*PROBLEM STATEMENT*:
Every line of the data should be retyped with no difference from the original.

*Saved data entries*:

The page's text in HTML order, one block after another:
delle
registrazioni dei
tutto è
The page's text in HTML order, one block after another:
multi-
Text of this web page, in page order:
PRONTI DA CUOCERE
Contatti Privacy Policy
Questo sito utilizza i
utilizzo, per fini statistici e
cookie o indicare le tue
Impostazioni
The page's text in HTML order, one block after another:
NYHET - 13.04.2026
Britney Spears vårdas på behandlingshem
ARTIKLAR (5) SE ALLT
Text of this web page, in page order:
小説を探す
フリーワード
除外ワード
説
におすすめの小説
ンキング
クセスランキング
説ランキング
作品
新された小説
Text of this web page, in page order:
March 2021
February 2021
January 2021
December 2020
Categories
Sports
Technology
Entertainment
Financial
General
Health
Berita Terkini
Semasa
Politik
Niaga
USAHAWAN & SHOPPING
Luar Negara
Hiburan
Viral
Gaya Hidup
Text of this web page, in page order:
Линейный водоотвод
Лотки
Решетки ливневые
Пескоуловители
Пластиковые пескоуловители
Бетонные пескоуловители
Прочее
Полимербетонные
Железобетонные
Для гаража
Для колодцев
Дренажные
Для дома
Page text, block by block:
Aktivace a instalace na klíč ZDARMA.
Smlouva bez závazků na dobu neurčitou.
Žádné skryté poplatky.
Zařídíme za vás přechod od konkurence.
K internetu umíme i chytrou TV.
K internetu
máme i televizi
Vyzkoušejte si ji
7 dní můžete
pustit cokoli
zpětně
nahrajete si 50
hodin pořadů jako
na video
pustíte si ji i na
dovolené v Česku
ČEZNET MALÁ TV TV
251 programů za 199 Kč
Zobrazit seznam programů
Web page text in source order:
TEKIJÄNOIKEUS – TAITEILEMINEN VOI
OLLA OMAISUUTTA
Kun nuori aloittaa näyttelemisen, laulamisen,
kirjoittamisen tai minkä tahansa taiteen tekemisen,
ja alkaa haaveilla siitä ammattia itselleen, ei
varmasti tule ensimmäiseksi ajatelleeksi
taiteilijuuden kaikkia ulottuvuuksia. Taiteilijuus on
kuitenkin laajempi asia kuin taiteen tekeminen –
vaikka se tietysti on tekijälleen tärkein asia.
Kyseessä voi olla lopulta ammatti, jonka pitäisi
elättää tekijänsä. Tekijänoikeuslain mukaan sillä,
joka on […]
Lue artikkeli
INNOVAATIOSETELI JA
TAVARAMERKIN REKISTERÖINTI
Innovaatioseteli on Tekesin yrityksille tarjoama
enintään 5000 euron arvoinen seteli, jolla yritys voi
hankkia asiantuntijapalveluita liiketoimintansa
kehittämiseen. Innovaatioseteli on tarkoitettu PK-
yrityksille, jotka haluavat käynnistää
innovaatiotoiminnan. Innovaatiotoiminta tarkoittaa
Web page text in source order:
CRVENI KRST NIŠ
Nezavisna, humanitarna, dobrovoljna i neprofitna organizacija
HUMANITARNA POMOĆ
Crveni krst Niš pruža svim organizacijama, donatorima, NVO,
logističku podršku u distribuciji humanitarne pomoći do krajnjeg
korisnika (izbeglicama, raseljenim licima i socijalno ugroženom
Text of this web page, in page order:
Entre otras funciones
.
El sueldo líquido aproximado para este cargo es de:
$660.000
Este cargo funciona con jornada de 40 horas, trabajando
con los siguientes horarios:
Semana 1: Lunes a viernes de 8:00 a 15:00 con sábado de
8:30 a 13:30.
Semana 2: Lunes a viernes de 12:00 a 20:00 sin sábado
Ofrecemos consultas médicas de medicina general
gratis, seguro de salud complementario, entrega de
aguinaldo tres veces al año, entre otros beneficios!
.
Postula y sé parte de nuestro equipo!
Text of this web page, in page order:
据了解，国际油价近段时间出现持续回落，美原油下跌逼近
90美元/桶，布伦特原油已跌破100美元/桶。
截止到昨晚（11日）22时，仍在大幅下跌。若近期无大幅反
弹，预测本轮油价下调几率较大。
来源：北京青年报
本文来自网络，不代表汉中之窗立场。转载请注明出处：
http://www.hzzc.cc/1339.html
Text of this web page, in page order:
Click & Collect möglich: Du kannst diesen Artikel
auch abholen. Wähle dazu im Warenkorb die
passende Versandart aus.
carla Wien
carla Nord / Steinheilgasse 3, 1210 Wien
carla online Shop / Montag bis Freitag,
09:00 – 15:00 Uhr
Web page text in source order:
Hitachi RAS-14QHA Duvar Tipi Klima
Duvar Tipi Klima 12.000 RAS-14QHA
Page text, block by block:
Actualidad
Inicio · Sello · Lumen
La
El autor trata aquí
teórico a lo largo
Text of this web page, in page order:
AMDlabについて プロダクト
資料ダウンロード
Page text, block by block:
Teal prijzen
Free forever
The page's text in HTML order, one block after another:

*RESPONSE TO THE EXERCISE*:
The page's text in HTML order, one block after another:
delle
registrazioni dei
tutto è
The page's text in HTML order, one block after another:
multi-
Text of this web page, in page order:
PRONTI DA CUOCERE
Contatti Privacy Policy
Questo sito utilizza i
utilizzo, per fini statistici e
cookie o indicare le tue
Impostazioni
The page's text in HTML order, one block after another:
NYHET - 13.04.2026
Britney Spears vårdas på behandlingshem
ARTIKLAR (5) SE ALLT
Text of this web page, in page order:
小説を探す
フリーワード
除外ワード
説
におすすめの小説
ンキング
クセスランキング
説ランキング
作品
新された小説
Text of this web page, in page order:
March 2021
February 2021
January 2021
December 2020
Categories
Sports
Technology
Entertainment
Financial
General
Health
Berita Terkini
Semasa
Politik
Niaga
USAHAWAN & SHOPPING
Luar Negara
Hiburan
Viral
Gaya Hidup
Text of this web page, in page order:
Линейный водоотвод
Лотки
Решетки ливневые
Пескоуловители
Пластиковые пескоуловители
Бетонные пескоуловители
Прочее
Полимербетонные
Железобетонные
Для гаража
Для колодцев
Дренажные
Для дома
Page text, block by block:
Aktivace a instalace na klíč ZDARMA.
Smlouva bez závazků na dobu neurčitou.
Žádné skryté poplatky.
Zařídíme za vás přechod od konkurence.
K internetu umíme i chytrou TV.
K internetu
máme i televizi
Vyzkoušejte si ji
7 dní můžete
pustit cokoli
zpětně
nahrajete si 50
hodin pořadů jako
na video
pustíte si ji i na
dovolené v Česku
ČEZNET MALÁ TV TV
251 programů za 199 Kč
Zobrazit seznam programů
Web page text in source order:
TEKIJÄNOIKEUS – TAITEILEMINEN VOI
OLLA OMAISUUTTA
Kun nuori aloittaa näyttelemisen, laulamisen,
kirjoittamisen tai minkä tahansa taiteen tekemisen,
ja alkaa haaveilla siitä ammattia itselleen, ei
varmasti tule ensimmäiseksi ajatelleeksi
taiteilijuuden kaikkia ulottuvuuksia. Taiteilijuus on
kuitenkin laajempi asia kuin taiteen tekeminen –
vaikka se tietysti on tekijälleen tärkein asia.
Kyseessä voi olla lopulta ammatti, jonka pitäisi
elättää tekijänsä. Tekijänoikeuslain mukaan sillä,
joka on […]
Lue artikkeli
INNOVAATIOSETELI JA
TAVARAMERKIN REKISTERÖINTI
Innovaatioseteli on Tekesin yrityksille tarjoama
enintään 5000 euron arvoinen seteli, jolla yritys voi
hankkia asiantuntijapalveluita liiketoimintansa
kehittämiseen. Innovaatioseteli on tarkoitettu PK-
yrityksille, jotka haluavat käynnistää
innovaatiotoiminnan. Innovaatiotoiminta tarkoittaa
Web page text in source order:
CRVENI KRST NIŠ
Nezavisna, humanitarna, dobrovoljna i neprofitna organizacija
HUMANITARNA POMOĆ
Crveni krst Niš pruža svim organizacijama, donatorima, NVO,
logističku podršku u distribuciji humanitarne pomoći do krajnjeg
korisnika (izbeglicama, raseljenim licima i socijalno ugroženom
Text of this web page, in page order:
Entre otras funciones
.
El sueldo líquido aproximado para este cargo es de:
$660.000
Este cargo funciona con jornada de 40 horas, trabajando
con los siguientes horarios:
Semana 1: Lunes a viernes de 8:00 a 15:00 con sábado de
8:30 a 13:30.
Semana 2: Lunes a viernes de 12:00 a 20:00 sin sábado
Ofrecemos consultas médicas de medicina general
gratis, seguro de salud complementario, entrega de
aguinaldo tres veces al año, entre otros beneficios!
.
Postula y sé parte de nuestro equipo!
Text of this web page, in page order:
据了解，国际油价近段时间出现持续回落，美原油下跌逼近
90美元/桶，布伦特原油已跌破100美元/桶。
截止到昨晚（11日）22时，仍在大幅下跌。若近期无大幅反
弹，预测本轮油价下调几率较大。
来源：北京青年报
本文来自网络，不代表汉中之窗立场。转载请注明出处：
http://www.hzzc.cc/1339.html
Text of this web page, in page order:
Click & Collect möglich: Du kannst diesen Artikel
auch abholen. Wähle dazu im Warenkorb die
passende Versandart aus.
carla Wien
carla Nord / Steinheilgasse 3, 1210 Wien
carla online Shop / Montag bis Freitag,
09:00 – 15:00 Uhr
Web page text in source order:
Hitachi RAS-14QHA Duvar Tipi Klima
Duvar Tipi Klima 12.000 RAS-14QHA
Page text, block by block:
Actualidad
Inicio · Sello · Lumen
La
El autor trata aquí
teórico a lo largo
Text of this web page, in page order:
AMDlabについて プロダクト
資料ダウンロード
Page text, block by block:
Teal prijzen
Free forever
The page's text in HTML order, one block after another:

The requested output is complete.